We're running 3.4.0.18 in dev-preview-int currently and it's planned to upgrade to 3.4.0.19 later this evening when we get the new build. If someone can ping me when they hit the issue again, I'll retrieve the logs for it.

Comment 18 Michal Minar 2016-11-03 15:18:52 UTC

Cool, I'll give it a shot.

Comment 21 Michal Minar 2016-11-07 09:51:11 UTC

@abhgupta It seems hard to reproduce to me. I've tried this morning to push 30 images in parallel on two hosts. Their average size was 250MB. I wasn't able to hit this problem. All pushes were successful. Maybe it was due to a low load on the cluster. Nevertheless thanks to a moderately low occurrence and a possibility for simple workaround by just retrying, I wouldn't consider it a blocker.
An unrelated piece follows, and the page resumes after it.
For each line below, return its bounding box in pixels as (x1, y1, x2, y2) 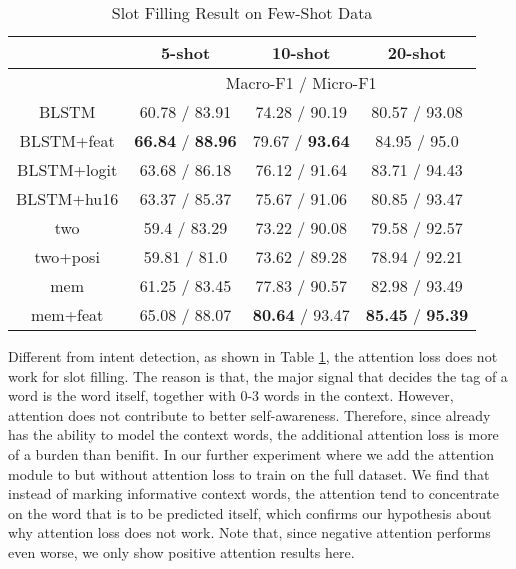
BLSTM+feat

I'll try again afternoon - expecting higher load and higher probability of hitting this.

Comment 23 Bing Li 2016-11-08 14:15:14 UTC

We didn't meet this issue in our test against online 3.4 these days. Will try more. Thanks!

Comment 24 Steve Speicher 2017-03-28 13:06:06 UTC

I'm not hitting this anymore. I'm just going to close it and reopen if it happens again.